**EXERCISE DESCRIPTION:** The answer is to be the lines below that lie between the line holding "Birdwatching in Ørland Wetlands [149, 361]" and the line holding "2. 研究的基本内容、问题解决措施及方案 [36, 360, 326, 377]", inclusive, transcribed exactly and free of pictures.

*** Block opens ***

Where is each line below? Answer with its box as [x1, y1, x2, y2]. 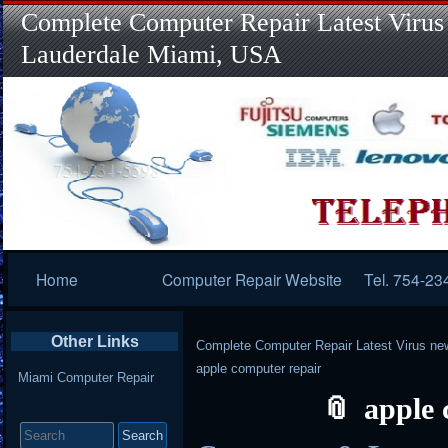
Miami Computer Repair [17, 369, 154, 385]
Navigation [7, 279, 109, 303]
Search [19, 409, 61, 425]
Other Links [50, 333, 139, 350]
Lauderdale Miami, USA [21, 39, 283, 69]
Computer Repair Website [162, 268, 343, 290]
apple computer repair [196, 361, 322, 376]
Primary [7, 253, 85, 277]
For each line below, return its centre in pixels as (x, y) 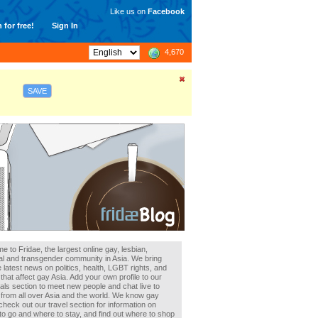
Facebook (166, 11)
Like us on (129, 11)
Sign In (65, 26)
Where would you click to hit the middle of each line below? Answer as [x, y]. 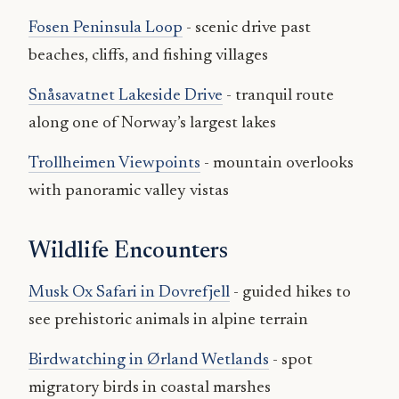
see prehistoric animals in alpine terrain [168, 321]
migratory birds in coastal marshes [150, 388]
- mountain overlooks [277, 164]
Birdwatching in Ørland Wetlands [149, 361]
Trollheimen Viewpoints [114, 164]
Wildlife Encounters [128, 252]
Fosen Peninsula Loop [106, 28]
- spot [291, 361]
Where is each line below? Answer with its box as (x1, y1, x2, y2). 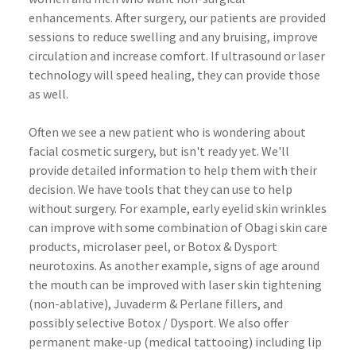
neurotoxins (29, 257, 95, 273)
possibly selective (29, 314, 127, 331)
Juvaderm (114, 295, 167, 311)
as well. (29, 85, 68, 102)
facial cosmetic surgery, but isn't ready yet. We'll (29, 142, 289, 159)
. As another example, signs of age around (95, 257, 319, 273)
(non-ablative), (29, 295, 114, 311)
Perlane (180, 295, 222, 311)
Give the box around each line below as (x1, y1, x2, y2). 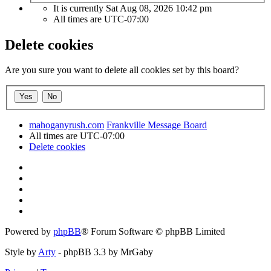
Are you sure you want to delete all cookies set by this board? (5, 65, 239, 76)
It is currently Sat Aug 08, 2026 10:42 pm (53, 2, 212, 13)
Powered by (5, 226, 53, 237)
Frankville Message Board (106, 120, 207, 130)
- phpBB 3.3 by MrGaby (56, 247, 153, 257)
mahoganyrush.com (29, 120, 104, 130)
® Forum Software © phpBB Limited (81, 226, 225, 237)
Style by (5, 247, 38, 257)
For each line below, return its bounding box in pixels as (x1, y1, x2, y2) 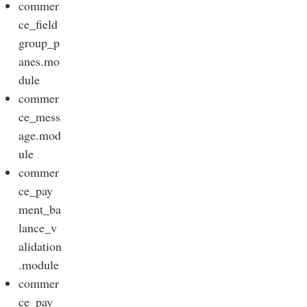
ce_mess (19, 108, 60, 125)
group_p (19, 34, 60, 51)
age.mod (19, 126, 61, 143)
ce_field (19, 15, 58, 32)
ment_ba (19, 200, 61, 217)
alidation (19, 237, 62, 254)
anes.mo (19, 52, 60, 69)
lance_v (19, 219, 57, 236)
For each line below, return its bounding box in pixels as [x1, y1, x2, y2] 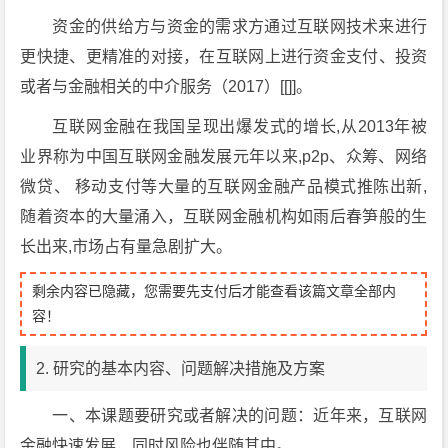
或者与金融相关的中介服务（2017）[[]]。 [20, 78, 313, 95]
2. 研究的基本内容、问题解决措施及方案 [36, 360, 326, 377]
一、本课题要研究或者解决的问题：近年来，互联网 [52, 407, 428, 424]
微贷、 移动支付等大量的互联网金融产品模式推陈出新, [20, 178, 428, 195]
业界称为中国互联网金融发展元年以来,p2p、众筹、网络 [20, 148, 428, 165]
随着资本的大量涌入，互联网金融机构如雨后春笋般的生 [20, 208, 428, 225]
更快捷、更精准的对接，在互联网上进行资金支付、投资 [20, 48, 428, 65]
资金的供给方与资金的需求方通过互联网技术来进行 [52, 18, 428, 35]
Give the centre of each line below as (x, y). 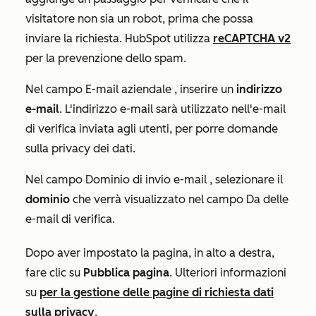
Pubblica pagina (126, 273)
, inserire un (202, 90)
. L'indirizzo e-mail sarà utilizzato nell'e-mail (172, 109)
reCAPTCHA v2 (252, 39)
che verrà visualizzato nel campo (158, 200)
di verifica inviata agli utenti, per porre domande (152, 129)
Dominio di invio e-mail (146, 180)
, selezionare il (245, 180)
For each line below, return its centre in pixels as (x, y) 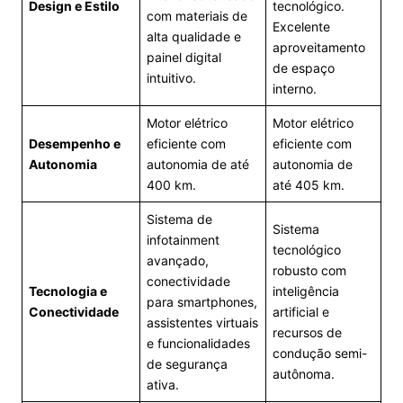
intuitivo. (171, 78)
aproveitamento (319, 47)
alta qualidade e (194, 36)
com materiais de (197, 16)
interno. (295, 89)
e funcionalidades (198, 343)
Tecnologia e (68, 291)
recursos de (307, 332)
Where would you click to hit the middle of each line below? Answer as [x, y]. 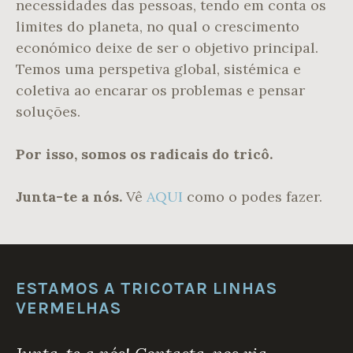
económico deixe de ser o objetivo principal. [167, 48]
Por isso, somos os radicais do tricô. [144, 154]
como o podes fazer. [255, 197]
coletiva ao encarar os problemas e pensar [160, 91]
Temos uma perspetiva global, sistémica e [158, 69]
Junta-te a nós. [71, 197]
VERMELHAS [69, 308]
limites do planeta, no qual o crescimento [158, 27]
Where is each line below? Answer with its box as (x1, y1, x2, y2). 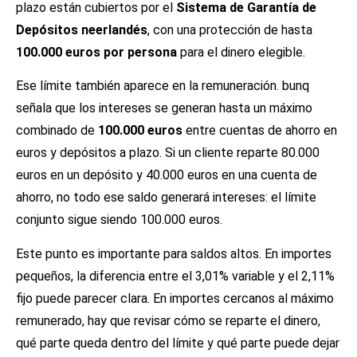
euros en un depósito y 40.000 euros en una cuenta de (16, 167, 317, 183)
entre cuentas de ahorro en (182, 123, 337, 139)
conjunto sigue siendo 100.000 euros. (16, 212, 222, 228)
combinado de (16, 123, 98, 139)
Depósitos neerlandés (16, 22, 147, 37)
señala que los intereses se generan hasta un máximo (16, 100, 312, 116)
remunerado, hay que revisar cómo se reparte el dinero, (16, 312, 320, 328)
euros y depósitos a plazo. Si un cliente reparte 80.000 (16, 145, 320, 161)
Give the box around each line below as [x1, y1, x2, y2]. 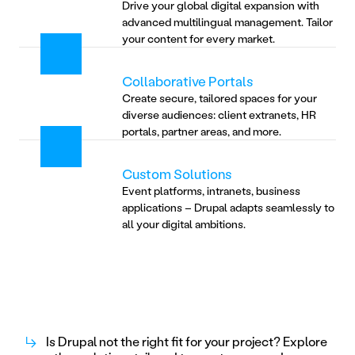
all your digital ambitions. [122, 216, 246, 231]
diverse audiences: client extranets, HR [122, 106, 316, 122]
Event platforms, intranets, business [122, 182, 300, 198]
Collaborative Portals [122, 71, 253, 90]
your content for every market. [122, 30, 275, 46]
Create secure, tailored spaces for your [122, 90, 317, 105]
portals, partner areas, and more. [122, 123, 281, 139]
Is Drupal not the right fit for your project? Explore [46, 332, 327, 349]

*** Block closes ***

**SOLUTION FOR THIS EXERCISE:**
Birdwatching in Ørland Wetlands [149, 361]
Trollheimen Viewpoints [114, 164]
Wildlife Encounters [128, 252]
Fosen Peninsula Loop [106, 28]
- spot [291, 361]
Where is each line below? Answer with its box as (x1, y1, x2, y2). 
neurotoxins (29, 257, 95, 273)
possibly selective (29, 314, 127, 331)
Juvaderm (114, 295, 167, 311)
as well. (29, 85, 68, 102)
facial cosmetic surgery, but isn't ready yet. We'll (29, 142, 289, 159)
. As another example, signs of age around (95, 257, 319, 273)
(non-ablative), (29, 295, 114, 311)
Perlane (180, 295, 222, 311)
Give the box around each line below as (x1, y1, x2, y2). 
Are you sure you want to delete all cookies set by this board? (5, 65, 239, 76)
It is currently Sat Aug 08, 2026 10:42 pm (53, 2, 212, 13)
Powered by (5, 226, 53, 237)
Frankville Message Board (106, 120, 207, 130)
- phpBB 3.3 by MrGaby (56, 247, 153, 257)
mahoganyrush.com (29, 120, 104, 130)
® Forum Software © phpBB Limited (81, 226, 225, 237)
Style by (5, 247, 38, 257)
For each line below, return its bounding box in pixels as (x1, y1, x2, y2) 
ce_mess (19, 108, 60, 125)
group_p (19, 34, 60, 51)
age.mod (19, 126, 61, 143)
ce_field (19, 15, 58, 32)
ment_ba (19, 200, 61, 217)
alidation (19, 237, 62, 254)
anes.mo (19, 52, 60, 69)
lance_v (19, 219, 57, 236)
For each line below, return its bounding box in pixels as [x1, y1, x2, y2] 
或者与金融相关的中介服务（2017）[[]]。 [20, 78, 313, 95]
2. 研究的基本内容、问题解决措施及方案 [36, 360, 326, 377]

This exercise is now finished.